Era ovvio che La ragazza del treno diventasse un film, visto il planetario successo del romanzo omonimo di Paula Hawkins da cui è tratto, un thriller psicologico da 15 milioni di copie vendute in tutto il mondo che ruota integralmente intorno all’universo femminile.
La ragazza del treno è Rachel (Emily Blunt), diventata alcolizzata dopo che il marito Tom (Justin Theroux) l’ha tradita e abbandonata per un’altra donna, Anna (Rebecca Ferguson), con cui ha anche avuto quel bambino tanto desiderato da Rachel e mai arrivato. La donna passa le sue giornate prendendo un treno che transita nella ricca zona residenziale dell’Hudson Valley (il film sposta l’azione da Londra a New York), da cui osserva insistentemente quella che ai suoi occhi è la coppia perfetta, formata dalla bellissima Megan (Haley Bennett) e dal suo compagno dall’aria virile Scott (Luke Evans). Ma c’è un’altra villa nei paraggi che attrae morbosamente la sua attenzione: quella in cui vivono Tom e Anna.
La ragazza del treno parte come uno scavo psicologico dentro le ossessioni e le fantasticherie d’una donna la cui vita è andata in frantumi. Poi il racconto s’intorbida, entrando nelle vite ideali delle due coppie da copertina, che così perfette non sono: Megan è insofferente del marito che pare violento, va da uno psicanalista (Édgar Ramírez) che pare essere il suo amante, fa la babysitter a casa di Tom e Anna, la quale pure pare insicura e insoddisfatta. A un certo punto Megan scompare: forse è morta, forse Rachel, che non s’è limitata a fare da spettatrice ma è entrata nelle vite degli altri, ne sa qualcosa. Ma la sua memoria di alcolizzata è labile: così la soluzione del caso passa necessariamente attraverso l’immersione di Rachel nei propri ricordi annebbiati, per distinguere ciò che è davvero accaduto da quanto è solo frutto della sua immaginazione distorta.
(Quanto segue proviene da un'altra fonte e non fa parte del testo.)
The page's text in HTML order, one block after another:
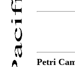
Petri

Voyerismo, abbandono, sensi di colpa, maternità negata, violenza fisica e psicologica: La ragazza del treno è un meccanismo confezionato per far scattare l’immedesimazione d’un pubblico soprattutto femminile, di cui indaga certe ansie sposandone integralmente il punto di vista. Nel racconto gli uomini rivestono un ruolo accessorio, sagome bidimensionali prive di tratti definiti, puri elementi funzionali d’una storia che diventa via via più inverosimile.
Ma tutto La ragazza del treno, diretto con mano impersonale da Tate Taylor, è improbabile. Il racconto vorrebbe ruotare intorno a varie forme di dolore, ma la sofferenza è ricomposta in immagini patinate, con ralenti estetizzanti e protagonisti troppo belli e monocordi (Megan sempre sexy, lo psicanalista ganzo ma dall’aria pensosa, Scott testosteronico manzo parecchio tonto). Per dare voce ai diversi personaggi femminili, la trama si rifugia in un canonico montaggio a incastri temporali e, nei continui andirivieni tra presente e passato, diventa confusa e imperscrutabile. Fino alla conclusione sopra le righe che, nella sua ansia di sorprendere e distribuire colpe tra manipolatori e manipolati, toglie qualunque plausibilità alla vicenda. E valgono a poco gli sforzi d’una Emily Blunt macilenta e tormentata.